TO DO: From the line with "Не великой, не святой." to the line with "Без сомнений: быть, не быть.", retype every line exactly, including those two, and leave out the rest of the data below.

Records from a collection
++++++++++++++++++++
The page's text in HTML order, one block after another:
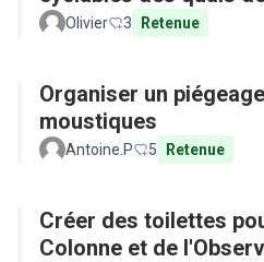
Olivier 3 Retenue
Organiser un
moustiques
Antoine.P 5 Retenue
Créer des toilettes
Colonne et de
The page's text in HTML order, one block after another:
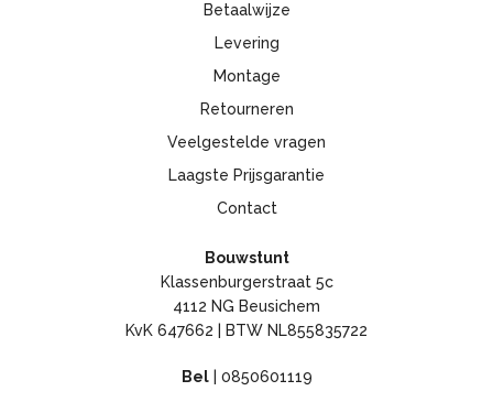
Betaalwijze
Levering
Montage
Retourneren
Veelgestelde vragen
Laagste Prijsgarantie
Contact
Bouwstunt
Klassenburgerstraat 5c
4112 NG Beusichem
KvK 647662 | BTW NL855835722
Bel| 0850601119
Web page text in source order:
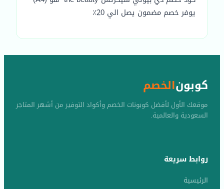
يوفر خصم مضمون يصل الي 20٪
كوبونالخصم
موقعك الأول لأفضل كوبونات الخصم وأكواد التوفير من أشهر المتاجر
السعودية والعالمية.
روابط سريعة
الرئيسية
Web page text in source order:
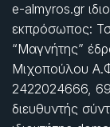
e-almyros.gr
εκπρόσωπος:
“Μαγνήτης”
Μιχοπούλου
2422024666,
διευθυντής
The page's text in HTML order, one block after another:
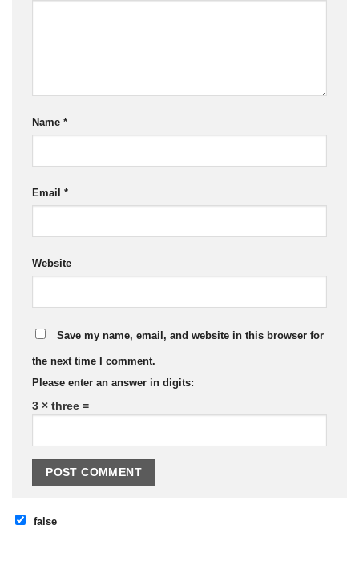
Name *
Email *
Website
Save my name, email, and website in this browser for
the next time I comment.
Please enter an answer in digits:
3 × three =
false
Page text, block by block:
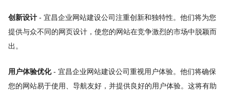
创新设计- 宜昌企业网站建设公司注重创新和独特性。他们将为您
提供与众不同的网页设计，使您的网站在竞争激烈的市场中脱颖而
出。
用户体验优化- 宜昌企业网站建设公司重视用户体验。他们将确保
您的网站易于使用、导航友好，并提供良好的用户体验。这将有助
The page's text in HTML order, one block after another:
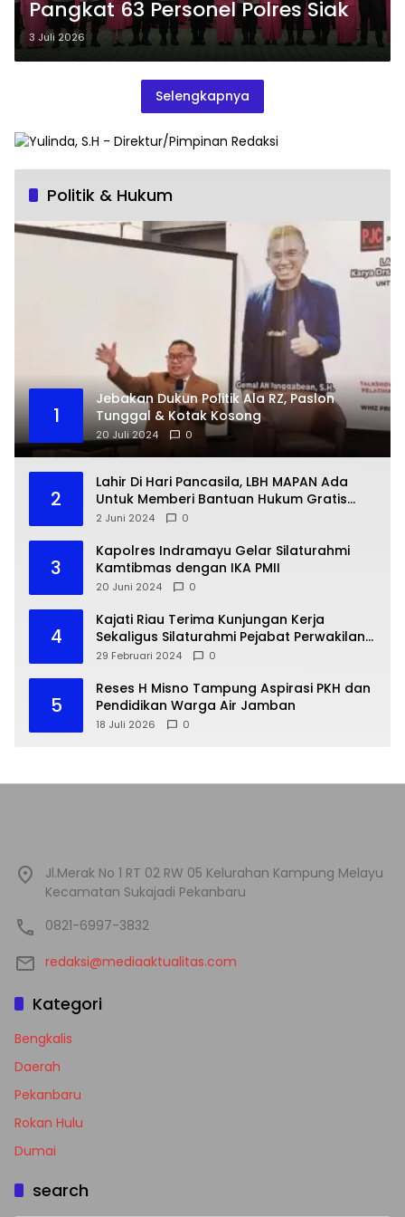
Pangkat 63 Personel Polres Siak
3 Juli 2026
Selengkapnya
Politik & Hukum
1
Jebakan Dukun Politik Ala RZ, Paslon
Tunggal & Kotak Kosong
20 Juli 2024 0
2
Lahir Di Hari Pancasila, LBH MAPAN Ada
Untuk Memberi Bantuan Hukum Gratis
Bagi Masyarakat Kurang Mampu
2 Juni 2024 0
3
Kapolres Indramayu Gelar Silaturahmi
Kamtibmas dengan IKA PMII
20 Juni 2024 0
4
Kajati Riau Terima Kunjungan Kerja
Sekaligus Silaturahmi Pejabat Perwakilan
Bank Indonesia Provinsi Riau
29 Februari 2024 0
5
Reses H Misno Tampung Aspirasi PKH dan
Pendidikan Warga Air Jamban
18 Juli 2026 0
Jl.Merak No 1 RT 02 RW 05 Kelurahan Kampung Melayu
Kecamatan Sukajadi Pekanbaru
0821-6997-3832
redaksi@mediaaktualitas.com
Kategori
Bengkalis
Daerah
Pekanbaru
Rokan Hulu
Dumai
search
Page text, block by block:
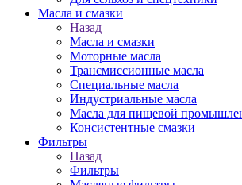
Масла и смазки
Назад
Масла и смазки
Моторные масла
Трансмиссионные масла
Специальные масла
Индустриальные масла
Масла для пищевой
Консистентные смазки
Фильтры
Назад
Фильтры
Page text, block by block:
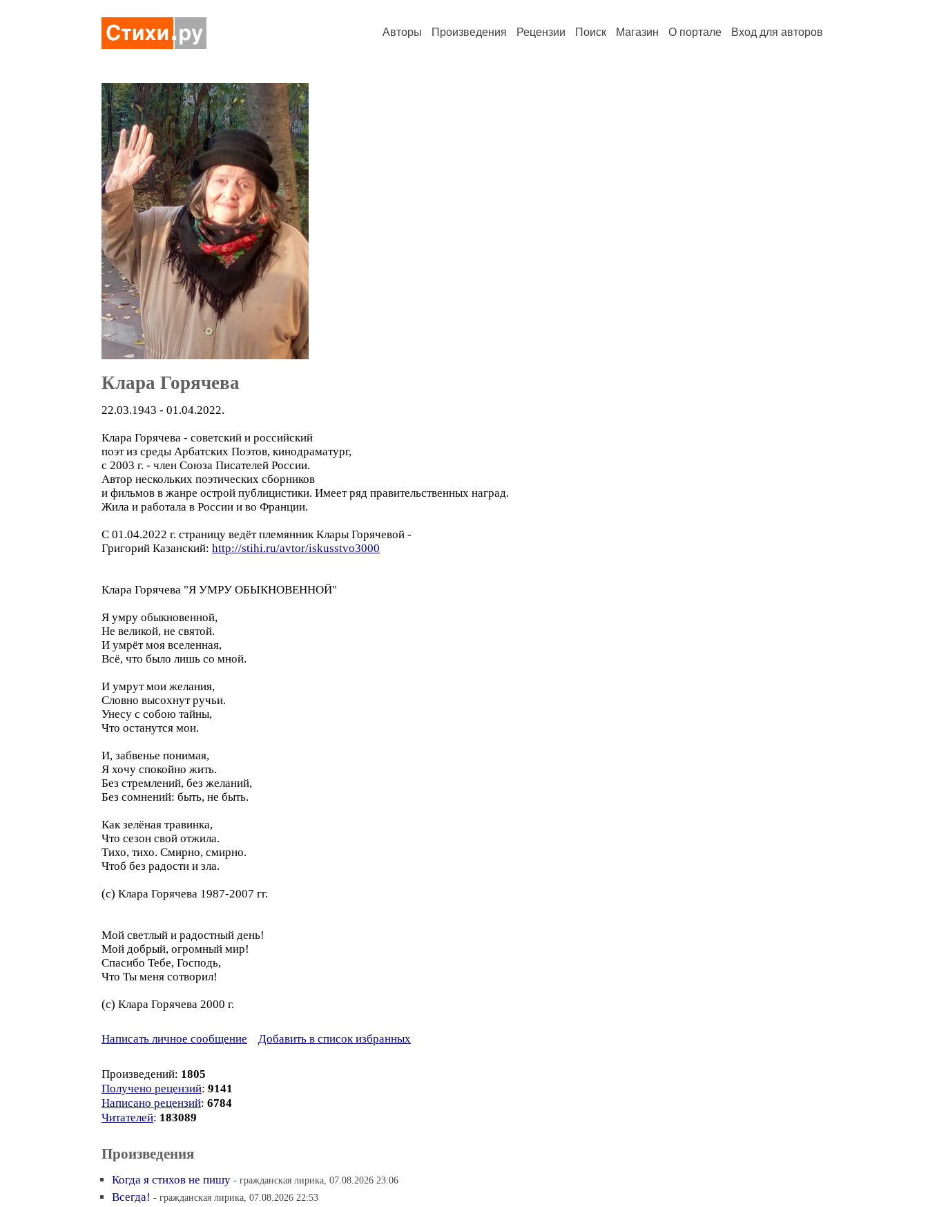
Авторы Произведения Рецензии Поиск Магазин О портале Вход для авторов
Клара Горячева
22.03.1943 - 01.04.2022.
Клара Горячева - советский и российский
поэт из среды Арбатских Поэтов, кинодраматург,
с 2003 г. - член Союза Писателей России.
Автор нескольких поэтических сборников
и фильмов в жанре острой публицистики. Имеет ряд правительственных наград.
Жила и работала в России и во Франции.
С 01.04.2022 г. страницу ведёт племянник Клары Горячевой -
Григорий Казанский: http://stihi.ru/avtor/iskusstvo3000
Клара Горячева "Я УМРУ ОБЫКНОВЕННОЙ"
Я умру обыкновенной,
Не великой, не святой.
И умрёт моя вселенная,
Всё, что было лишь со мной.
И умрут мои желания,
Словно высохнут ручьи.
Унесу с собою тайны,
Что останутся мои.
И, забвенье понимая,
Я хочу спокойно жить.
Без стремлений, без желаний,
Без сомнений: быть, не быть.
Как зелёная травинка,
Что сезон свой отжила.
Тихо, тихо. Смирно, смирно.
Чтоб без радости и зла.
(с) Клара Горячева 1987-2007 гг.
Мой светлый и радостный день!
Мой добрый, огромный мир!
Спасибо Тебе, Господь,
Что Ты меня сотворил!
(с) Клара Горячева 2000 г.
Написать личное сообщение Добавить в список избранных
Произведений: 1805
Получено рецензий: 9141
Написано рецензий: 6784
Читателей: 183089
Произведения
Когда я стихов не пишу - гражданская лирика, 07.08.2026 23:06
Всегда! - гражданская лирика, 07.08.2026 22:53
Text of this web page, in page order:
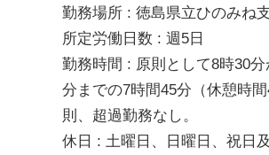
勤務時間 : 原則として8時30分
分までの7時間45分（休憩時
則、超過勤務なし。
休日 : 土曜日、日曜日、祝日
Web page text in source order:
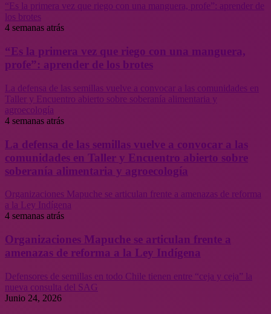
“Es la primera vez que riego con una manguera, profe”: aprender de
los brotes
4 semanas atrás
“Es la primera vez que riego con una manguera,
profe”: aprender de los brotes
La defensa de las semillas vuelve a convocar a las comunidades en
Taller y Encuentro abierto sobre soberanía alimentaria y
agroecología
4 semanas atrás
La defensa de las semillas vuelve a convocar a las
comunidades en Taller y Encuentro abierto sobre
soberanía alimentaria y agroecología
Organizaciones Mapuche se articulan frente a amenazas de reforma
a la Ley Indígena
4 semanas atrás
Organizaciones Mapuche se articulan frente a
amenazas de reforma a la Ley Indígena
Defensores de semillas en todo Chile tienen entre “ceja y ceja” la
nueva consulta del SAG
Junio 24, 2026
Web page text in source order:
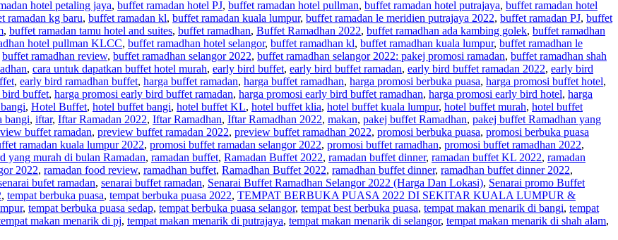
hotel petaling jaya, buffet ramadan hotel PJ, buffet ramadan hotel pullman, buffet ramadan hotel putrajaya, buffet ramadan hotel
ramadan kg baru, buffet ramadan kl, buffet ramadan kuala lumpur, buffet ramadan le meridien putrajaya 2022, buffet ramadan PJ, buffet
, buffet ramadan tamu hotel and suites, buffet ramadhan, Buffet Ramadhan 2022, buffet ramadhan ada kambing golek, buffet ramadhan
hotel pullman KLCC, buffet ramadhan hotel selangor, buffet ramadhan kl, buffet ramadhan kuala lumpur, buffet ramadhan le
buffet ramadhan review, buffet ramadhan selangor 2022, buffet ramadhan selangor 2022: pakej promosi ramadan, buffet ramadhan shah
, cara untuk dapatkan buffet hotel murah, early bird buffet, early bird buffet ramadan, early bird buffet ramadan 2022, early bird
, early bird ramadhan buffet, harga buffet ramadan, harga buffet ramadhan, harga promosi berbuka puasa, harga promosi buffet hotel,
bird buffet, harga promosi early bird buffet ramadan, harga promosi early bird buffet ramadhan, harga promosi early bird hotel, harga
, Hotel Buffet, hotel buffet bangi, hotel buffet KL, hotel buffet klia, hotel buffet kuala lumpur, hotel buffet murah, hotel buffet
bangi, iftar, Iftar Ramadan 2022, Iftar Ramadhan, Iftar Ramadhan 2022, makan, pakej buffet Ramadhan, pakej buffet Ramadhan yang
buffet ramadan, preview buffet ramadan 2022, preview buffet ramadhan 2022, promosi berbuka puasa, promosi berbuka puasa
ramadan kuala lumpur 2022, promosi buffet ramadan selangor 2022, promosi buffet ramadhan, promosi buffet ramadhan 2022,
yang murah di bulan Ramadan, ramadan buffet, Ramadan Buffet 2022, ramadan buffet dinner, ramadan buffet KL 2022, ramadan
2022, ramadan food review, ramadhan buffet, Ramadhan Buffet 2022, ramadhan buffet dinner, ramadhan buffet dinner 2022,
bufet ramadan, senarai buffet ramadan, Senarai Buffet Ramadhan Selangor 2022 (Harga Dan Lokasi), Senarai promo Buffet
, tempat berbuka puasa, tempat berbuka puasa 2022, TEMPAT BERBUKA PUASA 2022 DI SEKITAR KUALA LUMPUR &
, tempat berbuka puasa sedap, tempat berbuka puasa selangor, tempat best berbuka puasa, tempat makan menarik di bangi, tempat
makan menarik di pj, tempat makan menarik di putrajaya, tempat makan menarik di selangor, tempat makan menarik di shah alam,
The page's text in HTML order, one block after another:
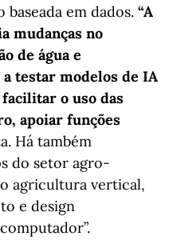
em dados. “A
mudanças no
de água e
testar modelos de IA
o uso das
apoiar funções
Há também
do setor agro-
agricultura vertical,
e design
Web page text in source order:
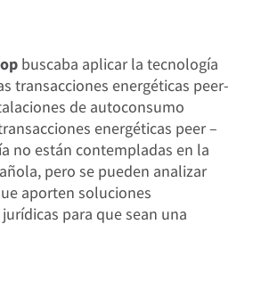
buscaba aplicar la tecnología
transacciones energéticas peer-
de autoconsumo
energéticas peer –
no están contempladas en la
pero se pueden analizar
aporten soluciones
para que sean una
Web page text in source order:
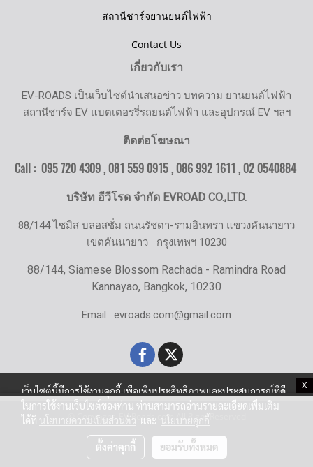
++++++++++++++++++++
RESULT OF THIS EXERCISE:
Не великой, не святой.
И умрёт моя вселенная,
Всё, что было лишь со мной.
И умрут мои желания,
Словно высохнут ручьи.
Унесу с собою тайны,
Что останутся мои.
И, забвенье понимая,
Я хочу спокойно жить.
Без стремлений, без желаний,
Без сомнений: быть, не быть.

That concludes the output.